### WHAT YOU NEED TO DO
Restate the records below exactly. Pictures are not part of the copy.

[Collection entries]
━━━━━━━━━━━━━━━━━━━━━━━━━━━━━━

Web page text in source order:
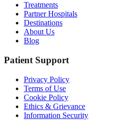
Treatments
Partner Hospitals
Destinations
About Us
Blog
Patient Support
Privacy Policy
Terms of Use
Cookie Policy
Ethics & Grievance
Information Security
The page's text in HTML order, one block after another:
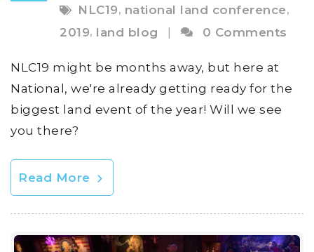
NLC19, national land conference,
2019, land blog | 0 Comments
NLC19 might be months away, but here at
National, we're already getting ready for the
biggest land event of the year! Will we see
you there?
Read More
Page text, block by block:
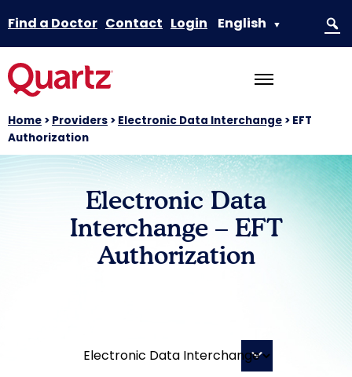
Find a Doctor Contact Login English ▼
Home > Providers > Electronic Data Interchange > EFT
Authorization
Electronic Data
Interchange – EFT
Authorization
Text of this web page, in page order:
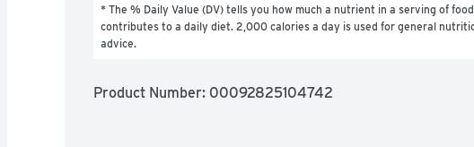
* The % Daily Value (DV) tells you how much a nutrient in a serving of food
contributes to a daily diet. 2,000 calories a day is used for general
advice.
Product Number: 00092825104742
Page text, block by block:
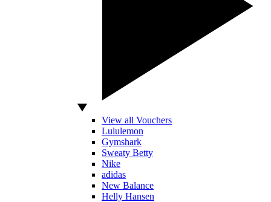
View all Vouchers
Lululemon
Gymshark
Sweaty Betty
Nike
adidas
New Balance
Helly Hansen
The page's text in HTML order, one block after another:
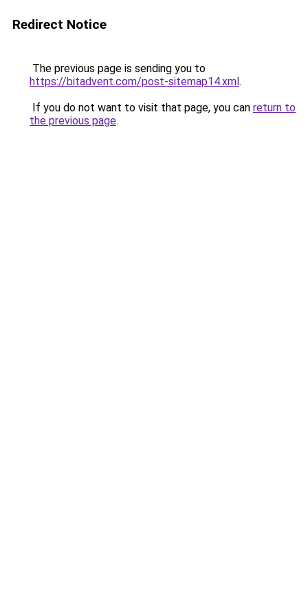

━━━━━━━━━━━━━━━━━━━━━━━━━━━━━━

### SOLUTION FOR THIS EXERCISE
Web page text in source order:
Treatments
Partner Hospitals
Destinations
About Us
Blog
Patient Support
Privacy Policy
Terms of Use
Cookie Policy
Ethics & Grievance
Information Security
The page's text in HTML order, one block after another:
NLC19, national land conference,
2019, land blog | 0 Comments
NLC19 might be months away, but here at
National, we're already getting ready for the
biggest land event of the year! Will we see
you there?
Read More
Page text, block by block:
Find a Doctor Contact Login English ▼
Home > Providers > Electronic Data Interchange > EFT
Authorization
Electronic Data
Interchange – EFT
Authorization
Text of this web page, in page order:
* The % Daily Value (DV) tells you how much a nutrient in a serving of food
contributes to a daily diet. 2,000 calories a day is used for general
advice.
Product Number: 00092825104742
Page text, block by block:
View all Vouchers
Lululemon
Gymshark
Sweaty Betty
Nike
adidas
New Balance
Helly Hansen
The page's text in HTML order, one block after another:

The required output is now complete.